Entries taken from a collection

==========

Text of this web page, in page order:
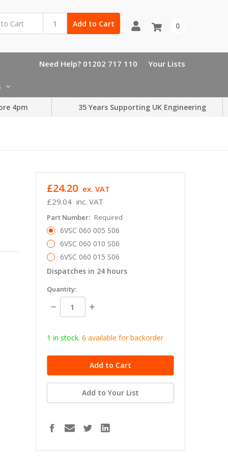
Add to Cart 0
Need Help? 01202 717 110 Your Lists
4pm 35 Years Supporting UK Engineering
£29.04 inc. VAT
£24.20 ex. VAT
Part Number: Required
6VSC 060 005 S06
6VSC 060 010 S06
6VSC 060 015 S06
Dispatches in 24 hours
in
stock
Quantity:
Decrease
Quantity:
Increase
1 in stock. 6 available for backorder
Add to Your List
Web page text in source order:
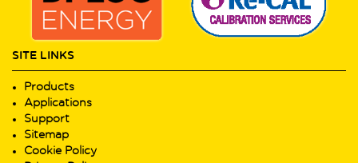
SITE LINKS
Products
Applications
Support
Sitemap
Cookie Policy
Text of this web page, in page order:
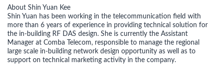
About Shin Yuan Kee
Shin Yuan has been working in the telecommunication field with
more than 6 years of experience in providing technical solution for
the in-building RF DAS design. She is currently the Assistant
Manager at Comba Telecom, responsible to manage the regional
large scale in-building network design opportunity as well as to
support on technical marketing activity in the company.
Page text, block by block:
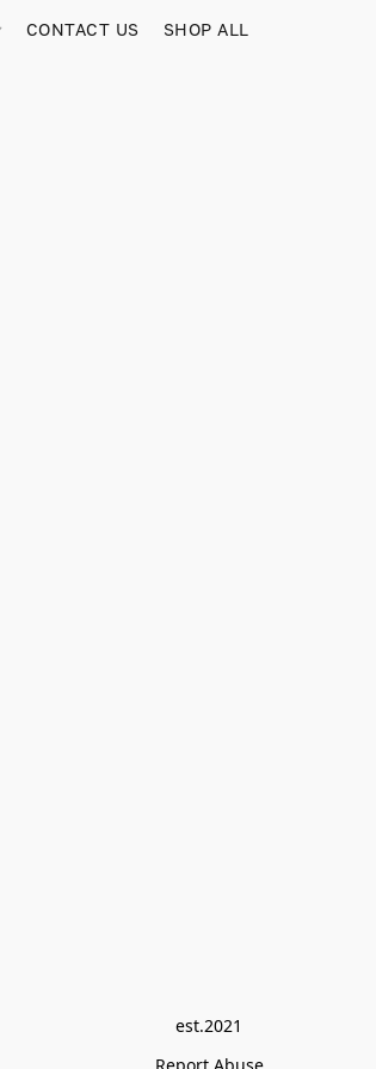
CONTACT US SHOP ALL
est.2021
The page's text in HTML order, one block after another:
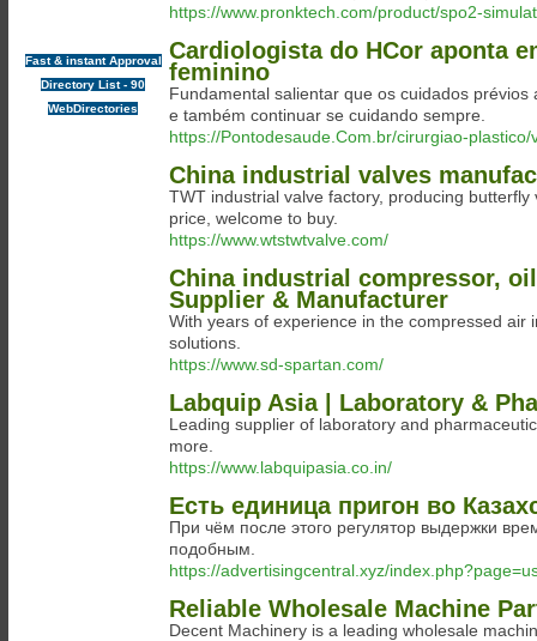
Fast & instant Approval
Directory List - 90
WebDirectories
https://www.pronktech.com/product/spo2-
Cardiologista do HCor aponta
feminino
Fundamental salientar que os cuidados
e também continuar se cuidando sempre.
https://Pontodesaude.Com.br/cirurgiao-
China industrial valves
TWT industrial valve factory, producing
price, welcome to buy.
https://www.wtstwtvalve.com/
China industrial compressor,
Supplier & Manufacturer
With years of experience in the compressed
solutions.
https://www.sd-spartan.com/
Labquip Asia | Laboratory &
Leading supplier of laboratory and
more.
https://www.labquipasia.co.in/
Есть единица пригон во
При чём после этого регулятор выдержки
подобным.
https://advertisingcentral.xyz/
Reliable Wholesale Machine
Decent Machinery is a leading wholesale
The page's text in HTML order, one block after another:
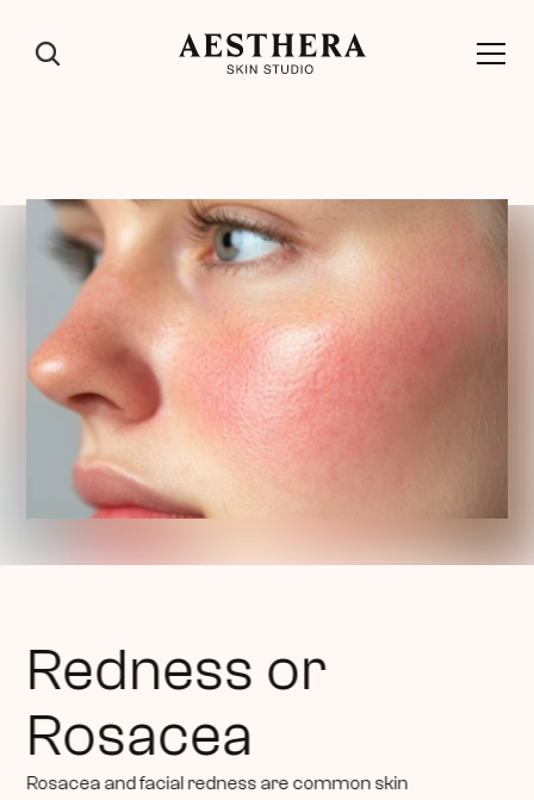
Redness or
Rosacea
Rosacea and facial redness are common skin
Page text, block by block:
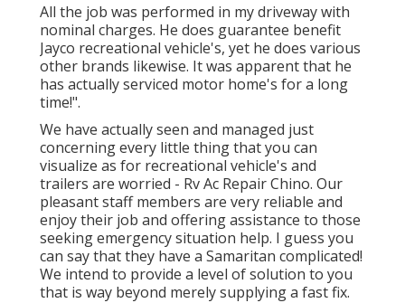
All the job was performed in my driveway with
nominal charges. He does guarantee benefit
Jayco recreational vehicle's, yet he does various
other brands likewise. It was apparent that he
has actually serviced motor home's for a long
time!".
We have actually seen and managed just
concerning every little thing that you can
visualize as for recreational vehicle's and
trailers are worried - Rv Ac Repair Chino. Our
pleasant staff members are very reliable and
enjoy their job and offering assistance to those
seeking emergency situation help. I guess you
can say that they have a Samaritan complicated!
We intend to provide a level of solution to you
that is way beyond merely supplying a fast fix.
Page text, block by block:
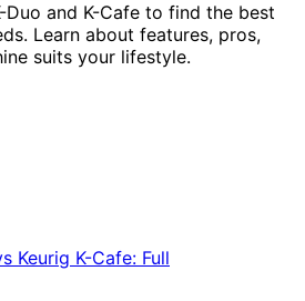
Duo and K-Cafe to find the best
Learn about features, pros,
suits your lifestyle.
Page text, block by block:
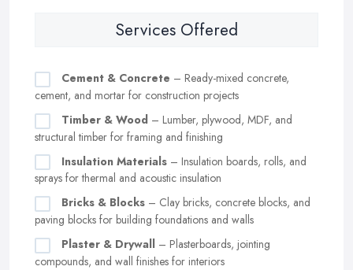
Services Offered
Cement & Concrete – Ready-mixed concrete,
cement, and mortar for construction projects
Timber & Wood – Lumber, plywood, MDF, and
structural timber for framing and finishing
Insulation Materials – Insulation boards, rolls, and
sprays for thermal and acoustic insulation
Bricks & Blocks – Clay bricks, concrete blocks, and
paving blocks for building foundations and walls
Plaster & Drywall – Plasterboards, jointing
compounds, and wall finishes for interiors
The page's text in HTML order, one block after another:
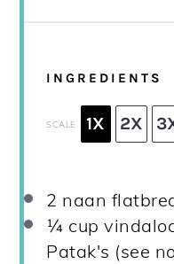
INGREDIENTS
SCALE 1X 2X
2 naan
¼ cup
Patak's (see
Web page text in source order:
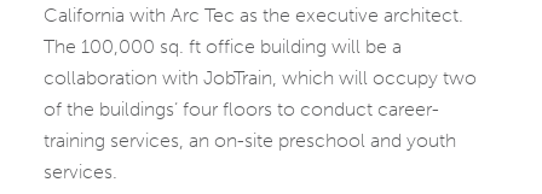
California with Arc Tec as the executive architect.
The 100,000 sq. ft office building will be a
collaboration with JobTrain, which will occupy two
of the buildings’ four floors to conduct career-
training services, an on-site preschool and youth
services.
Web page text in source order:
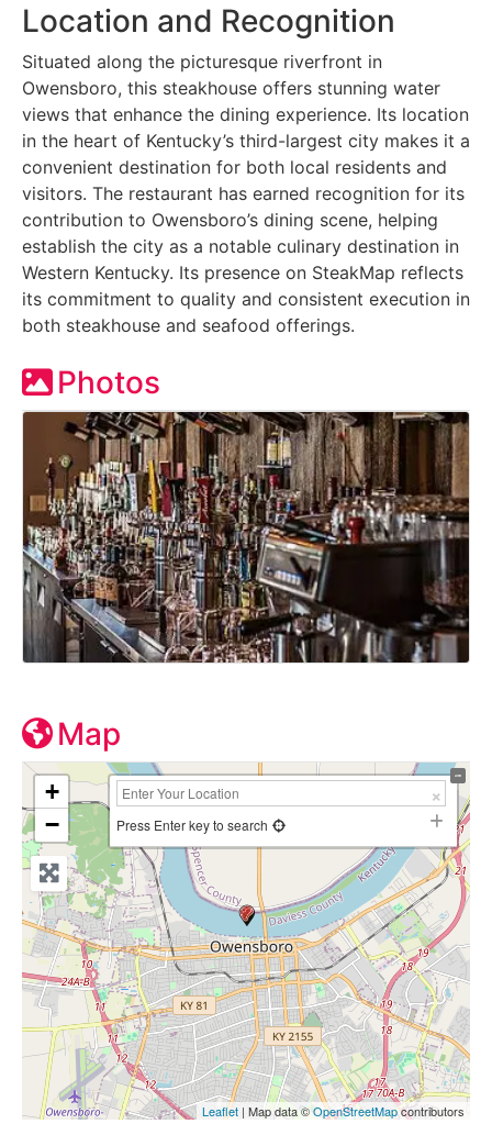
Location and Recognition
Situated along the picturesque riverfront in
Owensboro, this steakhouse offers stunning water
views that enhance the dining experience. Its location
in the heart of Kentucky’s third-largest city makes it a
convenient destination for both local residents and
visitors. The restaurant has earned recognition for its
contribution to Owensboro’s dining scene, helping
establish the city as a notable culinary destination in
Western Kentucky. Its presence on SteakMap reflects
its commitment to quality and consistent execution in
both steakhouse and seafood offerings.
Photos
Map
+
−
Press Enter key to search
Leaflet | Map data ©OpenStreetMapcontributors
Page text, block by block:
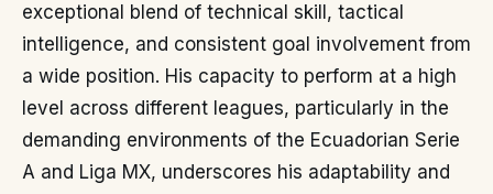
exceptional blend of technical skill, tactical
intelligence, and consistent goal involvement from
a wide position. His capacity to perform at a high
level across different leagues, particularly in the
demanding environments of the Ecuadorian Serie
A and Liga MX, underscores his adaptability and

==========

**What the task asks**.
Starting at the line above that holds "suits your lifestyle.", repeat every line exactly down to and including the line that holds "sprays for thermal and acoustic insulation", then stop. Do not carry over any pictures.

**Exercise answer**.
suits your lifestyle.
Page text, block by block:
Services Offered
Cement & Concrete – Ready-mixed concrete,
cement, and mortar for construction projects
Timber & Wood – Lumber, plywood, MDF, and
structural timber for framing and finishing
Insulation Materials – Insulation boards, rolls, and
sprays for thermal and acoustic insulation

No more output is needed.